The job of this function is to figure out if a specific file that is going to be saved should be formatted. The key factor here is the :inputs criterion defined in .formatter.exs which takes the shape of a list of path globs eg:

inputs: [
   "*.exs",
   "config/**/*.exs",
   "apps/*/{config,lib,test}/**/*.{ex,exs}",
   "apps/*/mix.exs"
 ]

The current approach simply calls Path.wildcard on each entry, expanding it into all files based on that glob. Then, the candidate path is tested for membership in that list.

Forgive my drive-by comment here: couldn't it work just as well to check the candidate path against the set of globs without expanding them? If so then there would be no need to cache the list of files at all.

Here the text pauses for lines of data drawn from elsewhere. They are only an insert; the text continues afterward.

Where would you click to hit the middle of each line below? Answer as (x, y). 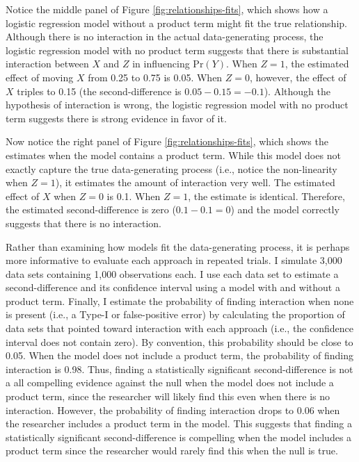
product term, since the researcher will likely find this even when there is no (168, 396)
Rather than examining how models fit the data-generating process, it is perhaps (178, 246)
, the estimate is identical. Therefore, (266, 196)
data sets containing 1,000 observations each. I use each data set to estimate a (172, 273)
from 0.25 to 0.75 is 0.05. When (155, 77)
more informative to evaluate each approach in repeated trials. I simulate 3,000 (174, 260)
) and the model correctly (285, 209)
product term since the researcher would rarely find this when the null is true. (172, 451)

tomjakubowski avatar Sep 22 '22 04:09 tomjakubowski

couldn't it work just as well to check the candidate path against the set of globs without expanding them?

There is no function in the Elixir standard library to do this that I know of. If there's a well defined spec or library to compare a candidate path against a glob then we could use that.

I think realistically there's no chance at this point that I'm going to finish this, so I'm gonna close the PR.

benwilson512 avatar Sep 24 '22 20:09 benwilson512

couldn't it work just as well to check the candidate path against the set of globs without expanding them?

There is no function in the Elixir standard library to do this that I know of. If there's a well defined spec or library to compare a candidate path against a glob then we could use that.

A basic glob match function should be fairly easy to write. At first look glob seems like a simplified regex. The complex part is dealing correctly with cwd, symlinks, special paths, case insensitive filesystems and other path oddities

lukaszsamson avatar Sep 25 '22 08:09 lukaszsamson

The complex part is dealing correctly with cwd, symlinks, special paths, case insensitive filesystems and other path oddities

Indeed.

benwilson512 avatar Sep 25 '22 09:09 benwilson512

Anyway, I forgot that we are already using a simple function like that provided by PathGlob package

lukaszsamson avatar Sep 25 '22 13:09 lukaszsamson